More details about the time spent during script execution:

Script Execution Time Breakdown

It is clear from these reports that queries that involve the wp_postmeta table seem to be the slowest. Why is that? What is inside the wp_postmeta table that is slowing down the response. A quick count of the two tables shows the following numbers:

mysql> select count(*) from wp_posts;
+----------+
| count(*) |
+----------+
|   223572 |
+----------+
1 row in set (0.20 sec)

mysql> select count(*) from wp_postmeta;
+----------+
| count(*) |
+----------+
|  2018257 |
+----------+
1 row in set (2.44 sec)

So the wp_postmeta table is about 9 times larger than the wp_posts table! Putting it another way – On average every post inserted into the database leads to an additional nine rows in the post_meta table. Suddenly now it starts making sense why the post_meta related queries take their sweet time in responding to the requests. How do we fix this?

Solutions to the Table Bloat

Well not all bloats are created equal.

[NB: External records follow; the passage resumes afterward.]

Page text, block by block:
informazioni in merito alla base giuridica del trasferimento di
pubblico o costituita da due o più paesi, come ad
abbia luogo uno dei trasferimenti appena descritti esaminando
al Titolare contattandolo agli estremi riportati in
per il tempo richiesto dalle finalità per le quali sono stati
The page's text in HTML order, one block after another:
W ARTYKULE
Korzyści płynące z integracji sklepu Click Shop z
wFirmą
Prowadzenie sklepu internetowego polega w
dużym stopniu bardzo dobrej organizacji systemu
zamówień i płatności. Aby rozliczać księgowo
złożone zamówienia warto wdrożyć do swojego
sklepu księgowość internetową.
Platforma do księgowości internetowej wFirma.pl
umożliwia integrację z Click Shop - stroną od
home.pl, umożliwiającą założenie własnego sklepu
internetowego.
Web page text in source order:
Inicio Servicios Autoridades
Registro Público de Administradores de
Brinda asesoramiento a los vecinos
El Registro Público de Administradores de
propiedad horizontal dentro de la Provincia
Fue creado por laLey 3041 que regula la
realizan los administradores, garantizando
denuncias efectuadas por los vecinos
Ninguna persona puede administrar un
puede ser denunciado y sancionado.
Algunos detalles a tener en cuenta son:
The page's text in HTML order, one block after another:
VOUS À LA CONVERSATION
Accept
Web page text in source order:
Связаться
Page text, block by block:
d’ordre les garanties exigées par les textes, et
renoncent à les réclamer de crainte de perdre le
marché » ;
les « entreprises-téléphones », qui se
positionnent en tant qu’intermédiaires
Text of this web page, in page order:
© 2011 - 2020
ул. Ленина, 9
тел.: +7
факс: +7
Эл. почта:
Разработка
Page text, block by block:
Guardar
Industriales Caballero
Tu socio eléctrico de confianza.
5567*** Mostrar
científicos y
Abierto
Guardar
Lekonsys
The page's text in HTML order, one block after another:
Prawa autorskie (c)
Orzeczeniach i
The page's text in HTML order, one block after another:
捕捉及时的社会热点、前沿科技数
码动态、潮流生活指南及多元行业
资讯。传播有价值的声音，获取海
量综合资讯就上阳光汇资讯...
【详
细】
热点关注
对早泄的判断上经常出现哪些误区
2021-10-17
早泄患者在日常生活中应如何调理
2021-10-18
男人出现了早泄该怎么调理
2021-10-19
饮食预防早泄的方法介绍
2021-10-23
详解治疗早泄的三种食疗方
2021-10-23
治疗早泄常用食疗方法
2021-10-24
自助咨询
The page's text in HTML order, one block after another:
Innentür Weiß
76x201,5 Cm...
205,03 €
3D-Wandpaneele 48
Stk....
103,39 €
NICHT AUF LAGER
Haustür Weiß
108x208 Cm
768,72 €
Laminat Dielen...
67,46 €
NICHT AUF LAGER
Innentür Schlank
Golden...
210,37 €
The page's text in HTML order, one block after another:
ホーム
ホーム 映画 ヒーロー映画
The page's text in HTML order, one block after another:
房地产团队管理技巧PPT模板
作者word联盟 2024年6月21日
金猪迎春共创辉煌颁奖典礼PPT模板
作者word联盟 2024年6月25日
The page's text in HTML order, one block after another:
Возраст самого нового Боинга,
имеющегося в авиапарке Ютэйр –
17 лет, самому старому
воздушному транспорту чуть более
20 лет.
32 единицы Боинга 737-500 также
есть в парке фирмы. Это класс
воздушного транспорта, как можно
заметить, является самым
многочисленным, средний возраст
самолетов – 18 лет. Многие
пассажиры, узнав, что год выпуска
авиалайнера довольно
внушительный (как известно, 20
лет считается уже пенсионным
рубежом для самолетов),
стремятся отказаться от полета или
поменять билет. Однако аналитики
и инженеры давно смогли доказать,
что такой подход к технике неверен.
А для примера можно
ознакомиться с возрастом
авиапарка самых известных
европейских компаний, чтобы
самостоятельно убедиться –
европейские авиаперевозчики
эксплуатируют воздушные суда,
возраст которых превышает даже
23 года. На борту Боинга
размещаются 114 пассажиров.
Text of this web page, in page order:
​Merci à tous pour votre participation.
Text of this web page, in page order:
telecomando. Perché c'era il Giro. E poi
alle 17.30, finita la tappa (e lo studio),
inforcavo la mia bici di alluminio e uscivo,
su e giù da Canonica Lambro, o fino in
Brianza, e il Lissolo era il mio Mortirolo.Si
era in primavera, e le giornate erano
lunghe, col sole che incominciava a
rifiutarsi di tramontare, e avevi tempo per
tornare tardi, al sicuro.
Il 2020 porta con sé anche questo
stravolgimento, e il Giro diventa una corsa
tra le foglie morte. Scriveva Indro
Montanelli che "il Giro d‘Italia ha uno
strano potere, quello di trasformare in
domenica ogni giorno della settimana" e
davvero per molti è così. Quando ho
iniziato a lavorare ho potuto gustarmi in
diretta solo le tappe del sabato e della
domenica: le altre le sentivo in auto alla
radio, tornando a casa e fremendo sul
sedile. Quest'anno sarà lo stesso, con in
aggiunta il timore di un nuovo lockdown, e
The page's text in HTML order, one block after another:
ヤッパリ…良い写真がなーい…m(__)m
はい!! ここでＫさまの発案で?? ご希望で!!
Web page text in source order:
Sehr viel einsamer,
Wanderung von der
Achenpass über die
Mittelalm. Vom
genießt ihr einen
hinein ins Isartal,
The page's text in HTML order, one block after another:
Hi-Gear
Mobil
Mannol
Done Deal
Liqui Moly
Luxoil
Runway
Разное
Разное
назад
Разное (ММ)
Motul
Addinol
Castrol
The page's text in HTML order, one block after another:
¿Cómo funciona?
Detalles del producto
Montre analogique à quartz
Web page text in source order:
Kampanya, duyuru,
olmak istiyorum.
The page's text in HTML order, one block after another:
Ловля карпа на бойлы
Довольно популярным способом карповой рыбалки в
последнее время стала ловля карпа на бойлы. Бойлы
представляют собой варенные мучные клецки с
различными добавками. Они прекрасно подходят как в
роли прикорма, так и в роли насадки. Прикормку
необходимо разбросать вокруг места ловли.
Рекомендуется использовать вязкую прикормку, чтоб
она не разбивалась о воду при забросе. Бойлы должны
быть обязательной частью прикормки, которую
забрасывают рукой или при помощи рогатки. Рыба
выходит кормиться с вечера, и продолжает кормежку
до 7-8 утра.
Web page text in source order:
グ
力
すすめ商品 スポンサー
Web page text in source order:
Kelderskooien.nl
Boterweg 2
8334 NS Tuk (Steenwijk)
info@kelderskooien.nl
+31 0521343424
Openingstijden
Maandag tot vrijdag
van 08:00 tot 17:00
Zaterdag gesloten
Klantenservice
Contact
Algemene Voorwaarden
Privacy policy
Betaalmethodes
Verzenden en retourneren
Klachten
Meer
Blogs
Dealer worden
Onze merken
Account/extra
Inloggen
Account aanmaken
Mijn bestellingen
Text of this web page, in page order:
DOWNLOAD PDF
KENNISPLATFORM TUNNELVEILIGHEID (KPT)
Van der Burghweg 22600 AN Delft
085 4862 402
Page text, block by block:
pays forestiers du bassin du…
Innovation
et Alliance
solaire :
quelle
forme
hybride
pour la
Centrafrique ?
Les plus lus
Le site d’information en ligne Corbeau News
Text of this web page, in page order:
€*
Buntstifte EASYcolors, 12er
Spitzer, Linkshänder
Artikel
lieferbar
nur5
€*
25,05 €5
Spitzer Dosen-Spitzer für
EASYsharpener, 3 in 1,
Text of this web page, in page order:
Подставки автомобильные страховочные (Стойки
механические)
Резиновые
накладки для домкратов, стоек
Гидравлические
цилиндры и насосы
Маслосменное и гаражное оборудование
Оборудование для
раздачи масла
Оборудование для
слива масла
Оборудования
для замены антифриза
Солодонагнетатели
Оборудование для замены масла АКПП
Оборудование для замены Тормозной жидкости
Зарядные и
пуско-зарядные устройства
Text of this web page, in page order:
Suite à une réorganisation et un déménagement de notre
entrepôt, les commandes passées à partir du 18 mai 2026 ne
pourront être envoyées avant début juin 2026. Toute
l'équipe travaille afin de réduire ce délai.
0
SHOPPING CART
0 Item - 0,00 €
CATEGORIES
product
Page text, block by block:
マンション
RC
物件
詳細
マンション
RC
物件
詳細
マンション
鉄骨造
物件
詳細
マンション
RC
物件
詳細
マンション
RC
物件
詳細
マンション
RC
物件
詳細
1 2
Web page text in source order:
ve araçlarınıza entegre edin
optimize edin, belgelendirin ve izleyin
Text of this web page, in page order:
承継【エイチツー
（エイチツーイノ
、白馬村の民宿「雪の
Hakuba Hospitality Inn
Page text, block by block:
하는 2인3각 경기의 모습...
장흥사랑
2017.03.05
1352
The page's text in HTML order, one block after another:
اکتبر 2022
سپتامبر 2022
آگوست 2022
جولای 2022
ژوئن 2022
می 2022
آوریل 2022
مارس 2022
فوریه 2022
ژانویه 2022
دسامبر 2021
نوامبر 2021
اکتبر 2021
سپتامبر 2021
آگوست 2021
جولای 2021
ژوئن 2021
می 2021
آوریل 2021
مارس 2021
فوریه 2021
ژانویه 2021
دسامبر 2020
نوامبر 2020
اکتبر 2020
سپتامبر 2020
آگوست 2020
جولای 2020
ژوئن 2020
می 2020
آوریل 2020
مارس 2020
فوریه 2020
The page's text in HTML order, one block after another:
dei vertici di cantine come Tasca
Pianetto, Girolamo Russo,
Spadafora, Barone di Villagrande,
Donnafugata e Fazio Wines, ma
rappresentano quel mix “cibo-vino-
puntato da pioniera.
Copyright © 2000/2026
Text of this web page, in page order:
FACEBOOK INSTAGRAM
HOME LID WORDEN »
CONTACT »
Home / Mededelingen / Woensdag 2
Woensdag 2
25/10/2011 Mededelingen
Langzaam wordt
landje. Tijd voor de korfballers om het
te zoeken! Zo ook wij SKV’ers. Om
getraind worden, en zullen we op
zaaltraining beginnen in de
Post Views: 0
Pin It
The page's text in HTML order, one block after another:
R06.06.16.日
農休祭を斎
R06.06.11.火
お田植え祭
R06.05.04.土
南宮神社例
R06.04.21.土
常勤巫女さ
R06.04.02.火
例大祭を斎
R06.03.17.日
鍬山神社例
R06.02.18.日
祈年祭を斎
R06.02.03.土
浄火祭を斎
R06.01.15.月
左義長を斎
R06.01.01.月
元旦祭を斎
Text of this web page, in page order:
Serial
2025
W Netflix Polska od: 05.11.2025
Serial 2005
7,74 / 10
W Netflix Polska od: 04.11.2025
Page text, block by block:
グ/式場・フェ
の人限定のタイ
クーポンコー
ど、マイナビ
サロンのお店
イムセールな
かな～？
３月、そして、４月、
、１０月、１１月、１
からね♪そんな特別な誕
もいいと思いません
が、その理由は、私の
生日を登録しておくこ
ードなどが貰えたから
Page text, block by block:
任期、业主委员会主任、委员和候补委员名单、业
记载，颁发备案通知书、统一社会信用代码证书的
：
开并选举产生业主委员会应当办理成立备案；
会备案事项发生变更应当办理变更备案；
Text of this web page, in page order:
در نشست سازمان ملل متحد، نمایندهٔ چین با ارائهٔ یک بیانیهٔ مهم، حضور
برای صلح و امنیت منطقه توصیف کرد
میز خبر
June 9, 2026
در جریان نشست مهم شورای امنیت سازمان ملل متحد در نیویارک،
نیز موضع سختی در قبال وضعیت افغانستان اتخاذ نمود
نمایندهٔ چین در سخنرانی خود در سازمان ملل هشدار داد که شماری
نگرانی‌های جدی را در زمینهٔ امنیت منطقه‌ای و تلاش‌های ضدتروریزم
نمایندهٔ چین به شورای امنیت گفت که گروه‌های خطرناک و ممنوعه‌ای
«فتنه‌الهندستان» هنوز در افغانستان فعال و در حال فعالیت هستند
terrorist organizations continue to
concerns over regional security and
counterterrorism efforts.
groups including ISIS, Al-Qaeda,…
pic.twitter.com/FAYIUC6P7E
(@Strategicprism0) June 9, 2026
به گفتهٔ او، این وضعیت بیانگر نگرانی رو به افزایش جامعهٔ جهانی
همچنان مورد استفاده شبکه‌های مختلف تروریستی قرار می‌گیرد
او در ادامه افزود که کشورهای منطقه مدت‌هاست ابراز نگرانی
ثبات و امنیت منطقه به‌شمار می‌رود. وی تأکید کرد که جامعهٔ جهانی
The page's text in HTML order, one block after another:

We need to dig deeper and figure out what kind of extra information is being added by each post.

In this particular case we found:

  1. 6 hidden fields added by a sitemap plugin for every post since it was installed
  2. 10 custom fields of which 4 to 5 were inserted with every post
  3. 4 hidden fields added by an SEO plugin for every post since it was installed

We implemented different solutions to solve different problems. Here is what we did:

  1. We moved the custom fields to a different table and setup the columns for each custom field
  2. We modified the sitemap plugin so that it would generate the sitemap without the need to store additional information against each post
  3. We modified the SEO plugin to store all the extra information in its own tables
  4. We reviewed the theme carefully and optimized queries by replacing functions and classes and found alternatives to achieving the same functionality without the costly queries that required complex joins.
  5. We added more intelligence to the theme files so that it would rely on cached results and would not query the database every time a page was opened.
  6. The database results are cached in Redis and are updated when a new post is added.
  7. The cache periodically rebuilds itself as well and serves stale data until it has been updated.

 Moral of the Story

Well there are several:

  1. Use the right tools to identify the bottleneck in the Application Stack. For WordPress in most cases it is the DB.
  2. Not all plugins are created equal. Double check plugins when you install them and see where and how they store information. Plan and project accordingly.
  3. Only install the plugins you really need. The more plugins you add the slower your site will become.
  4. Not all themes are created equal. Check to see how they leverage WordPress Database functions. A good theme programmer understands and appreciates the WordPress ORM’s strengths and weaknesses.
  5. Not all queries can be optimized especially those that are generated from the WordPress core. Try and figure out a method that can be used to cache the results if possible.